- What you are asked to do -
The reply is to contain the full listing, repeated exactly, with pictures left out.

☆ ☆ ☆

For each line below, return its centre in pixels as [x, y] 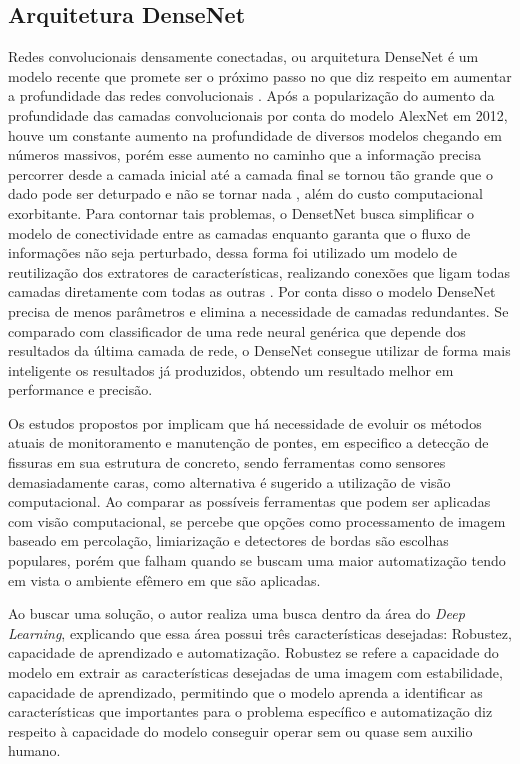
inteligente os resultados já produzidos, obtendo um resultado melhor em [231, 369]
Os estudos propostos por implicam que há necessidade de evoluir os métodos [245, 422]
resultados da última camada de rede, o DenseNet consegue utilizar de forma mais [259, 350]
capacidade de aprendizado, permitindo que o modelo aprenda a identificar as [245, 691]
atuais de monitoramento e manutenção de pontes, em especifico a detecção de [248, 442]
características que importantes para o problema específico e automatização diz [250, 711]
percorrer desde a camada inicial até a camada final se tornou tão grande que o [250, 173]
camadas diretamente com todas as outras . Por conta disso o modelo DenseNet [252, 291]

☆ ☆ ☆

- Exercise answer -
For each line below, return its centre in pixels as [x, y] 
inteligente os resultados já produzidos, obtendo um resultado melhor em [231, 369]
Os estudos propostos por implicam que há necessidade de evoluir os métodos [245, 422]
resultados da última camada de rede, o DenseNet consegue utilizar de forma mais [259, 350]
capacidade de aprendizado, permitindo que o modelo aprenda a identificar as [245, 691]
atuais de monitoramento e manutenção de pontes, em especifico a detecção de [248, 442]
características que importantes para o problema específico e automatização diz [250, 711]
percorrer desde a camada inicial até a camada final se tornou tão grande que o [250, 173]
camadas diretamente com todas as outras . Por conta disso o modelo DenseNet [252, 291]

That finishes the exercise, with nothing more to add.